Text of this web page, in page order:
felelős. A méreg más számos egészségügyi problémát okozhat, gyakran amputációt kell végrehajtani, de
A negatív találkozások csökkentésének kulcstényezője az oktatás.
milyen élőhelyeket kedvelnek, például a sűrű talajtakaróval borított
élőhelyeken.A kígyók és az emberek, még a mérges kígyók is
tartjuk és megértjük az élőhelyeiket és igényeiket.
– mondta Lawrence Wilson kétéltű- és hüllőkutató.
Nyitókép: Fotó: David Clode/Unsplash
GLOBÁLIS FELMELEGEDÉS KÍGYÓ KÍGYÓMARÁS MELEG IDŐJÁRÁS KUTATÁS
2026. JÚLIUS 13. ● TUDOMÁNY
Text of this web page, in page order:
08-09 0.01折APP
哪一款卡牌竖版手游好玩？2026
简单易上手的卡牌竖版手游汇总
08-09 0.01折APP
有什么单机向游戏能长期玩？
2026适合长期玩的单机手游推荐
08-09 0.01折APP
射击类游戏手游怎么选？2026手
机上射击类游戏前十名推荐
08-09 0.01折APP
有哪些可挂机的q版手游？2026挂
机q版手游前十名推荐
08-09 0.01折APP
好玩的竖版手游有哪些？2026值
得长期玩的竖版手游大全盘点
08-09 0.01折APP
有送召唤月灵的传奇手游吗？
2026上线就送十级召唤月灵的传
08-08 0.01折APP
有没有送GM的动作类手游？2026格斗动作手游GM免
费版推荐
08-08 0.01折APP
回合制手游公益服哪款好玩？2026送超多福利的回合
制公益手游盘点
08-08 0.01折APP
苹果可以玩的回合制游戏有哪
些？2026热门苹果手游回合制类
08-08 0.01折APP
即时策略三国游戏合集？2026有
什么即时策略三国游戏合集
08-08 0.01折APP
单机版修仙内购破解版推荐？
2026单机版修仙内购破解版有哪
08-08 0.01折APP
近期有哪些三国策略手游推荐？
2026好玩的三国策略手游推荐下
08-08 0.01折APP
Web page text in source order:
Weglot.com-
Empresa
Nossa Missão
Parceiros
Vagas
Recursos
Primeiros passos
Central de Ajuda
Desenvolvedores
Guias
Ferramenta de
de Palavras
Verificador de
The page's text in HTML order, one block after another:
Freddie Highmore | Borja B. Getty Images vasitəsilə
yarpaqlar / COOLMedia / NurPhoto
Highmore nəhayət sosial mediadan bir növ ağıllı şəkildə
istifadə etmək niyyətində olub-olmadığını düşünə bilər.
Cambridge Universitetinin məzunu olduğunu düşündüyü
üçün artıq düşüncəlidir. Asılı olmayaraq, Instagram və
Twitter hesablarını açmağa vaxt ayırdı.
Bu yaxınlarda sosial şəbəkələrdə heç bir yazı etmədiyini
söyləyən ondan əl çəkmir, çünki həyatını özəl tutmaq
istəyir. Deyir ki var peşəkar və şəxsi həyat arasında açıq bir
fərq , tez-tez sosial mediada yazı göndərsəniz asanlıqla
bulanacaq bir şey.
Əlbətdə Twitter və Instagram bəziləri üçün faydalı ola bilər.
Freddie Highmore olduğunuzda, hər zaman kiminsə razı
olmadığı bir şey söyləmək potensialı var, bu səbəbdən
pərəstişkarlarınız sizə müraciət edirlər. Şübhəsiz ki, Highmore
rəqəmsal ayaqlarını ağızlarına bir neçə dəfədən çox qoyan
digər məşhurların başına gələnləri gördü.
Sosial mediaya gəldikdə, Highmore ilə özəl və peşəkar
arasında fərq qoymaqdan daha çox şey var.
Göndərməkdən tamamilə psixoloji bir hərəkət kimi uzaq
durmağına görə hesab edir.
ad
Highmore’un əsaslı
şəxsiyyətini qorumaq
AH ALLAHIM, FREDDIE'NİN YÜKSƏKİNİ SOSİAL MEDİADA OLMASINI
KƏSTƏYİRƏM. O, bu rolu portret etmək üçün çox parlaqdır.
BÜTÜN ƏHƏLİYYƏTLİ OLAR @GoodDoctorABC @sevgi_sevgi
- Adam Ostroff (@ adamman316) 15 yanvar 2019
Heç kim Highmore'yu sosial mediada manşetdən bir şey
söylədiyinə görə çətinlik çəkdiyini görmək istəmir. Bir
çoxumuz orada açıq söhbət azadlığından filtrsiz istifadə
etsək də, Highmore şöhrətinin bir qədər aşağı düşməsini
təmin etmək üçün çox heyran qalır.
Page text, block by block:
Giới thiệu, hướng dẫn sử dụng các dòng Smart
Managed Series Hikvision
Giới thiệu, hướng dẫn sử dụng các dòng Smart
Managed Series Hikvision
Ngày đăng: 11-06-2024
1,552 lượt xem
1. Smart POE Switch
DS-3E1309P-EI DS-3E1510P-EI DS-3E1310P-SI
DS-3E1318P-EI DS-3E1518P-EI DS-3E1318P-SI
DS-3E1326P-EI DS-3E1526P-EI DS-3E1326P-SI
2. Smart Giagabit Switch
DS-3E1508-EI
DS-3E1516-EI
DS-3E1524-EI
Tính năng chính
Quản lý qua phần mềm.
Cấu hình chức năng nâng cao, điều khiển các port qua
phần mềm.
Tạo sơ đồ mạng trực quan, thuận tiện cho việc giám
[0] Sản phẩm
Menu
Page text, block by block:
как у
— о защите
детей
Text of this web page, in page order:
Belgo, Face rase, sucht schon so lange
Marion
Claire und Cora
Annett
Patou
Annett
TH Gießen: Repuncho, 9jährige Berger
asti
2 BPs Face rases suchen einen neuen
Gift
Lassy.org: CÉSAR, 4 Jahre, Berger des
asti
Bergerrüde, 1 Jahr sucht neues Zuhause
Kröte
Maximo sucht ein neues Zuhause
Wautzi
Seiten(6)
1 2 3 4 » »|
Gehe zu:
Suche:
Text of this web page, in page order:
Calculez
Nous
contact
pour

-----

EXERCISE AIM ▸
The listing above holds a line with "Twitter hesablarını açmağa vaxt ayırdı." and a line with "Heç kim Highmore'yu". Print the stretch from the first through the second, exactly and alone.

WRITTEN SOLUTION ▸
Twitter hesablarını açmağa vaxt ayırdı.
Bu yaxınlarda sosial şəbəkələrdə heç bir yazı etmədiyini
söyləyən ondan əl çəkmir, çünki həyatını özəl tutmaq
istəyir. Deyir ki var peşəkar və şəxsi həyat arasında açıq bir
fərq , tez-tez sosial mediada yazı göndərsəniz asanlıqla
bulanacaq bir şey.
Əlbətdə Twitter və Instagram bəziləri üçün faydalı ola bilər.
Freddie Highmore olduğunuzda, hər zaman kiminsə razı
olmadığı bir şey söyləmək potensialı var, bu səbəbdən
pərəstişkarlarınız sizə müraciət edirlər. Şübhəsiz ki, Highmore
rəqəmsal ayaqlarını ağızlarına bir neçə dəfədən çox qoyan
digər məşhurların başına gələnləri gördü.
Sosial mediaya gəldikdə, Highmore ilə özəl və peşəkar
arasında fərq qoymaqdan daha çox şey var.
Göndərməkdən tamamilə psixoloji bir hərəkət kimi uzaq
durmağına görə hesab edir.
ad
Highmore’un əsaslı
şəxsiyyətini qorumaq
AH ALLAHIM, FREDDIE'NİN YÜKSƏKİNİ SOSİAL MEDİADA OLMASINI
KƏSTƏYİRƏM. O, bu rolu portret etmək üçün çox parlaqdır.
BÜTÜN ƏHƏLİYYƏTLİ OLAR @GoodDoctorABC @sevgi_sevgi
- Adam Ostroff (@ adamman316) 15 yanvar 2019
Heç kim Highmore'yu sosial mediada manşetdən bir şey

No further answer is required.